In order to use graphlab, you should first create a new anaconda environment with Python 2.7.x

 $ conda create -n py27 python=2.7 anaconda=4.0.0

Graphlab is free to use for 1 year for acedemic use. You can register for a free trial using the following link: https://turi.com/download/academic.html. You should recieve a product key. You can now install your licensed copy of GraphLab Create using pip in the anaconda environment you just created.
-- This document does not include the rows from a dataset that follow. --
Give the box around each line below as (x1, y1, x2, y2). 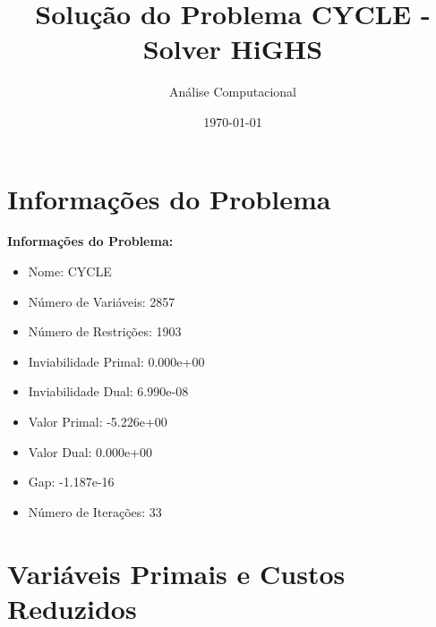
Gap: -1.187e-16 (28, 472, 115, 491)
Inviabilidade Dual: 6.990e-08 (28, 382, 189, 401)
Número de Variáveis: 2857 (28, 292, 175, 310)
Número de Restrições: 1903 (28, 322, 182, 341)
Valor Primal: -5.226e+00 (28, 412, 167, 430)
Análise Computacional (168, 82, 297, 101)
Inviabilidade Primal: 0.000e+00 (28, 352, 205, 370)
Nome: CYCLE (28, 262, 112, 281)
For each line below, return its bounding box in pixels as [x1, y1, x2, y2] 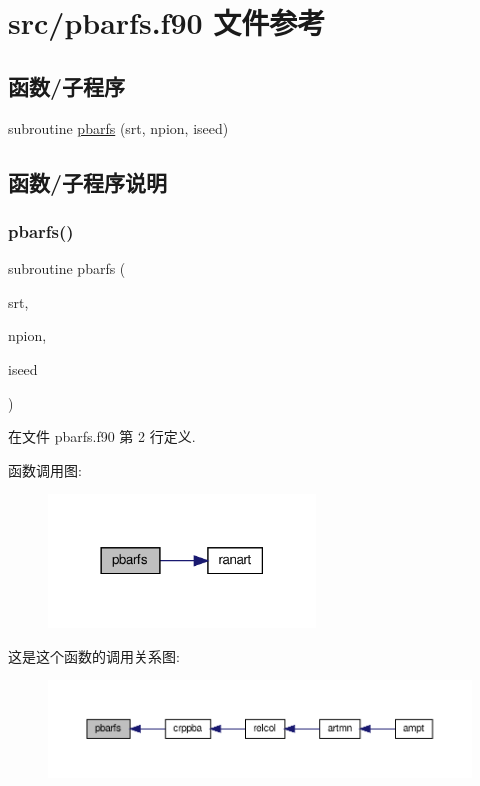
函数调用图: [8, 459, 82, 480]
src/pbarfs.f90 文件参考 [8, 2, 326, 43]
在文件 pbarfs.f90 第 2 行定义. [8, 426, 196, 447]
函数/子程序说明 [8, 166, 168, 197]
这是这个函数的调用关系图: [8, 645, 180, 666]

 $ pip install --upgrade --no-cache-dir https://get.graphlab.com/GraphLab-Create/2.1/registered_email_address/product_key/GraphLab-Create-License.tar.gz
    
Now that Graphlab has been installed, make sure the following command works for you:

In [1]:
import graphlab as gl
import os.path
import json
import csv
import ast
from exceptions import ValueError
from time import sleep
from lxml import html 
import requests

[INFO] graphlab.cython.cy_server: GraphLab Create v2.1 started. Logging: /tmp/graphlab_server_1522536551.log


This non-commercial license of GraphLab Create for academic use is assigned to kdodhia@andrew.cmu.edu and will expire on March 28, 2019.


## Loading the data 

Now that we've installed and loaded the libraries, let's load some movie review data to build our recommendation engine. We are going to load data in json format. Download the 5-core Movies and TV dataset from http://jmcauley.ucsd.edu/data/amazon/, which contains reviews and metadata from Amazon for Movies and TV shows. Then unzip the reviews_Movies_and_TV_5.json.gz file to create the reviews_Movies_and_TV_5.json file, which you should move to this directory (the smae folder as this notebook).
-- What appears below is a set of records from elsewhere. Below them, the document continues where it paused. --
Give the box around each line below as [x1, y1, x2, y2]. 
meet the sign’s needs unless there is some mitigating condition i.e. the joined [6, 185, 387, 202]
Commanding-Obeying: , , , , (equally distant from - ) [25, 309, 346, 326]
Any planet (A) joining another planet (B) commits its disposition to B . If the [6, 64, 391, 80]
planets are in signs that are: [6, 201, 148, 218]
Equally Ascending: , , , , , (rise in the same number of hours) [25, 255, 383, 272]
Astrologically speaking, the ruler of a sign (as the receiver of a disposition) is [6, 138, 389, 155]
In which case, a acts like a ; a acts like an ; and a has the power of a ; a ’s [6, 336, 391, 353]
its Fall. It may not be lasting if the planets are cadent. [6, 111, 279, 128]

If you open the reviews_Movies_and_TV_5.json file, you will see that each line is in its own individual dictionary format, and is not connected to the rest of the lines. Thus a simple json.loads(fname) or Sframe.read_json(fname) will not work. Instead, we will need to loop through each line and process it individually. In order to make our lives much easier, before loading the data into an SFrame we will first load data from the json file into a csv file and save this. After the first run, we can directly use the csv file we previously created without doing any other processing. 

In [2]:
json_fname = 'reviews_Movies_and_TV_5.json'
csv_fname = 'reviews_Movies_and_TV_5.csv'
if (not os.path.isfile(csv_fname)):
    json = open(json_fname, "r")
    csv_file = open(csv_fname, 'w')
    csvwriter = csv.writer(csv_file)
    count = 0
    for row in json:
        data = ast.literal_eval(row)
        if (count == 0):
            csvwriter.writerow(data.keys())
        csvwriter.writerow(data.values())
        count+=1
        
    json.close()
    csv_file.close()
    
reviews = gl.SFrame.read_csv(csv_fname, column_type_hints=[str,str,str,str,str,int,str,int,str])
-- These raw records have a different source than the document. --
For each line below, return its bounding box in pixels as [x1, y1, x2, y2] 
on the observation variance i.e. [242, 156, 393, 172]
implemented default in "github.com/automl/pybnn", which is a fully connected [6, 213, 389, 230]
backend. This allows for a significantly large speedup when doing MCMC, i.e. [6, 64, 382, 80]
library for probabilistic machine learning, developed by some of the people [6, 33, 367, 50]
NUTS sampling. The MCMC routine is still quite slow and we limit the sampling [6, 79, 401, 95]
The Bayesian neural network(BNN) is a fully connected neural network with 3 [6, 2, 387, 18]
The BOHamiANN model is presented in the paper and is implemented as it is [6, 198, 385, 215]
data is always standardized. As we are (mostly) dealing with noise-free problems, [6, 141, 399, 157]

At this point, we should remove movies that have been rated fewer than 5 times as these are likely to behave unpredictably.

In [4]:
rare_movies = reviews.groupby('asin', gl.aggregate.COUNT) #group by asin value
rare_movies = rare_movies.sort('Count') #sort by count
rare_movies = rare_movies[rare_movies.apply(lambda x: x['Count'] <= 5)] 
reviews = reviews.filter_by(rare_movies['asin'], 'asin', exclude = True)

In [5]:
reviews.head(3)

reviewerID,asin,reviewerName,helpful,reviewText,overall
ADZPIG9QOCDG5,5019281,"Alice L. Larson ""alice- loves-books"" ...","[0, 0]",This is a charming version of the classic ...,4
A35947ZP82G7JH,5019281,Amarah Strack,"[0, 0]",It was good but not as emotionally moving as ...,3
A3UORV8A9D5L2E,5019281,Amazon Customer,"[0, 0]","Don't get me wrong, Winkler is a wonderful ...",3

summary,unixReviewTime,reviewTime
good version of a classic,1203984000,"02 26, 2008"
Good but not as moving,1388361600,"12 30, 2013"
Winkler's Performance was ok at best! ...,1388361600,"12 30, 2013"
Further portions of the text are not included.